▸ **Stored data**:
- - -

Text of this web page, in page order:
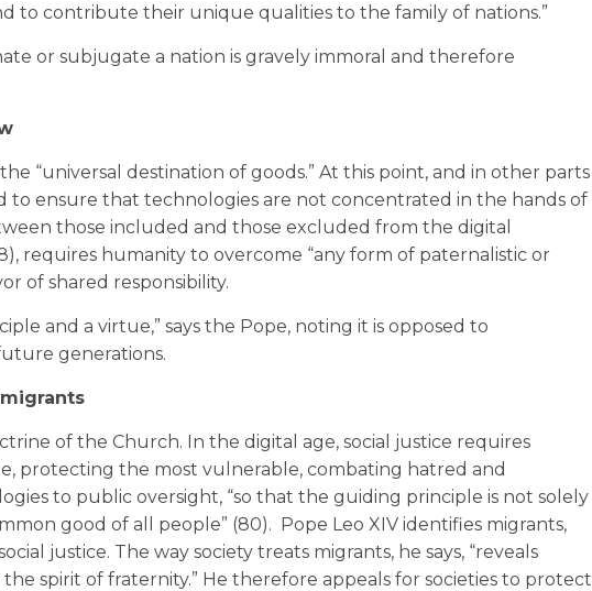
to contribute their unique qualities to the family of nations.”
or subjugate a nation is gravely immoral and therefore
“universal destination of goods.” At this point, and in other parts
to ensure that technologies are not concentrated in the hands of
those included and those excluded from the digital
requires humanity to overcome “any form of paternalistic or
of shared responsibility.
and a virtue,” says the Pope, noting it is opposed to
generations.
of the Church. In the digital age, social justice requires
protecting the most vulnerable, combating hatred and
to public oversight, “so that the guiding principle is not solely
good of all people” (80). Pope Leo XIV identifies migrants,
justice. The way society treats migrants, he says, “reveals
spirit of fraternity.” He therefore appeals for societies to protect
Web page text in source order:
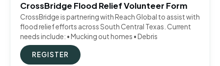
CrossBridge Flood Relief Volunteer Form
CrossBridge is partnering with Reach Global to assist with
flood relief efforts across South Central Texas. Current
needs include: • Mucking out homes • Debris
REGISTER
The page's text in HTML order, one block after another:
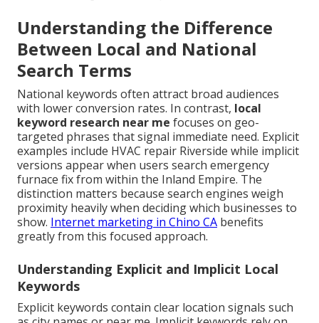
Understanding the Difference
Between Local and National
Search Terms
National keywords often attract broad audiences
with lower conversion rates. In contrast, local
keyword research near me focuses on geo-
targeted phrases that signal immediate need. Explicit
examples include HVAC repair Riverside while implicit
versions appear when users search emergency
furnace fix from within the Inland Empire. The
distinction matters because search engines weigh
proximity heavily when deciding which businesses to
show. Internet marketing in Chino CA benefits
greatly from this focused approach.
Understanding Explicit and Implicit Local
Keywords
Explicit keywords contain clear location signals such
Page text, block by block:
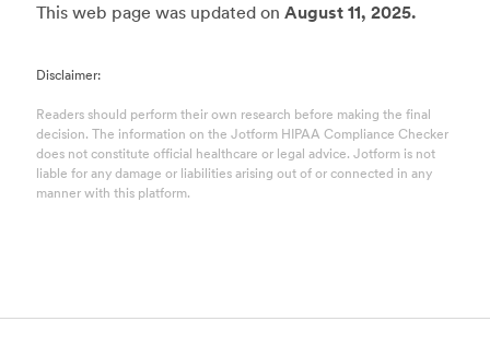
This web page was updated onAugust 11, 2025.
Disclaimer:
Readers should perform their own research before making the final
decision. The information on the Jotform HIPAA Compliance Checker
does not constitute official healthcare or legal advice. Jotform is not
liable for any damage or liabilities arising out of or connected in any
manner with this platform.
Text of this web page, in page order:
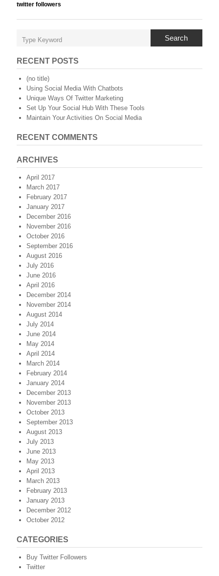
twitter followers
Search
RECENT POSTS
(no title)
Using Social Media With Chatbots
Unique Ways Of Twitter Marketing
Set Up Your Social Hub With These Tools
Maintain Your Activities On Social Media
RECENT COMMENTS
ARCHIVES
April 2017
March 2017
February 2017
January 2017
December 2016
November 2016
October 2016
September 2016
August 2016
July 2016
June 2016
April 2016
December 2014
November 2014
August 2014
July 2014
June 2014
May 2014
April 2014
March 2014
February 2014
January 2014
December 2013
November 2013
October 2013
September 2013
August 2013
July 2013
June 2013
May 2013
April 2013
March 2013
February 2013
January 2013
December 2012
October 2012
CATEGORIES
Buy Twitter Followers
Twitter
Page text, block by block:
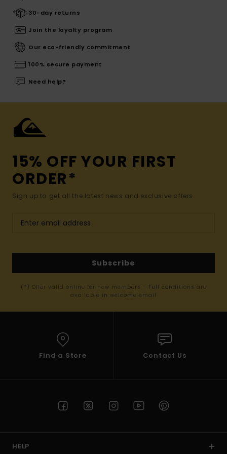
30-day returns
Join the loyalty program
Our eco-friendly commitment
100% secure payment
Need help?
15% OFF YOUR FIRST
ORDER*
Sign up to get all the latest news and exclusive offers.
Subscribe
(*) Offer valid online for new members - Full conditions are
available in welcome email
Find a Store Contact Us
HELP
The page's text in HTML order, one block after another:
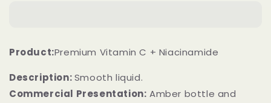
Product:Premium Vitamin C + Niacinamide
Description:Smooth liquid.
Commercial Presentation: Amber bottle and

- - -

▸ **Aim of the task**:
From the records above, return each line that has the string "CrossBridge".

▸ **Your solution**:
CrossBridge Flood Relief Volunteer Form
CrossBridge is partnering with Reach Global to assist with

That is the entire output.